The sequence $$a_1$$, $$a_2$$, $$a_3$$, ..., $$a_n$$, ... is such that $$i*a_i=j*a_j$$ for any pair of positive integers $$(i, j)$$. If $$a_1$$ is a positive integer, which of the following could be true?

I. $$2*a_{100}=a_{99}+a_{98}$$

II. $$a_1$$ is the only integer in the sequence

III. The sequence does not contain negative numbers

A. I only
B. II only
C. I and III only
D. II and III only
E. I, II, and III

Given that the sequence of numbers $$a_1$$, $$a_2$$, $$a_3$$, ... have the following properties: $$i*a_i=j*a_j$$ and $$a_1=\text{positive integer}$$, so $$1*a_1=2*a_2=3*a_3=4*a_4=5*a_5=...=\text{positive integer}$$.
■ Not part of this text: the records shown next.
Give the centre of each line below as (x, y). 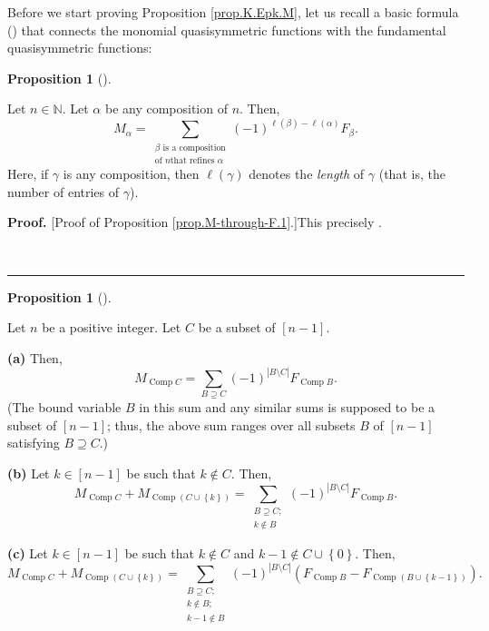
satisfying (34, 443)
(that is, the (412, 174)
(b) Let (29, 473)
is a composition (194, 148)
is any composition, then (131, 174)
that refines (192, 161)
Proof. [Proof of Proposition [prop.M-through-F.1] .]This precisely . (195, 222)
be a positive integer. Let (112, 327)

We should determine whether the options given below can occur (notice that the question is which of the following COULD be true, not MUS be true).

I. $$2a_{100}=a_{99}+a_{98}$$. Since $$100a_{100}=99a_{99}=98a_{98}$$, then $$2a_{100}=\frac{100}{99}a_{100}+\frac{100}{98}a_{100}$$. Reduce by $$a_{100}$$: $$2=\frac{100}{99}+\frac{100}{98}$$ which is not true. Hence this option could NOT be true.

II. $$a_1$$ is the only integer in the sequence. If $$a_1=1$$, then all other terms will be non-integers, because in this case we would have $$a_1=1=2a_2=3a_3=...$$, which leads to $$a_2=\frac{1}{2}$$, $$a_3=\frac{1}{3}$$, $$a_4=\frac{1}{4}$$, and so on. Hence this option could be true.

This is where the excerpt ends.